Using dplyr and tidyr:

library(dplyr)
library(tidyr)
df %>%
  mutate(id = row_number()) %>%
  gather(key, value, -id) %>%
  separate(key, into = c("Msrm", "TS"), sep = "_") %>%
  group_by(id, TS) %>%
  filter(n_distinct(value)==1 & !is.na(value)) %>%
  select(-Msrm) %>%
  distinct() %>%
  arrange(id) %>%
  pivot_wider(id, TS) %>%
  ungroup() %>%
  select(sort(current_vars()), -id) %>%
  mutate(Length = rowSums(!is.na(.)),
         Interval = apply(., 1, function(x) paste(which(!is.na(x)), collapse = ", "))) %>%
  unite("Measurement", 1:4, sep = ",", na.rm = T) %>%
  group_by(across(everything())) %>%
  summarize(Occurance = n())

which results to:

  Measurement      Length Interval   Occurance
  <chr>             <dbl> <chr>          <int>
1 101,100,1234          3 1, 2, 3            1
2 101,100,1234,100      4 1, 2, 3, 4         1

Edit: First things first we will need an id. Since we are going to mutate our data a lot you will lose sight of your ordering.
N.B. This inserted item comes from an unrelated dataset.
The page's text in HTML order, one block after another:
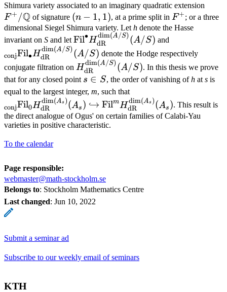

Next, we gather. This is the same as pivot_longer and melt (from reshape2 or data.table). It creates a tidy table with only 1 column of values and all of the old column names together in a new id column.

Now that we have the columnnames in a column we can easily manipulate them, so we separate them into Msrm (a, b, c) and TS (1, 2, 3, 4).

Since we want to see if for each id if all measurements are the same across a single TS we will group by id and TS. With these groups we can filter for n_distinct==1 to only keep timesteps where all values are the exact same, ignoring NA.

At this point there is no need anymore for the Msrm column so we remove it and also we remove the duplicates with the distinct function. Lastly we re-arrange the table by id.

Next we do pivot_wider to create a value column for each unique TS (1, 2, 3, 4), a bit like our original table. We also remove the id column since there is no use for it anymore at this point and sort the TS to make sure they are in the right order (1, 2, 3, 4).

At this point the table looks like this:

# A tibble: 2 x 4
    `1`   `2`   `3`   `4`
  <dbl> <dbl> <dbl> <dbl>
1    NA   101   100  1234
2   100   101   100  1234

From here on we calculate the results. First we do the rowSum of a boolean (!is.na()), this essentially counts the number of columns in a row that are not equal to NA.

Then we use an apply to find the column names (which) attached to these !is.na() values. We wrap it in paste(..., collapse = ", ") to print all the column names into a single cell.

After that we can use unite to concatenate all the value columns into one while simultaneously removing the original columns. Right now it assumed that you have 4 timesteps (1:4), you could pretty easily make it dynamic if you so desire.

Lastly we group by all columns and use n() to see if any row is identical to another and count the occurrences in case they are.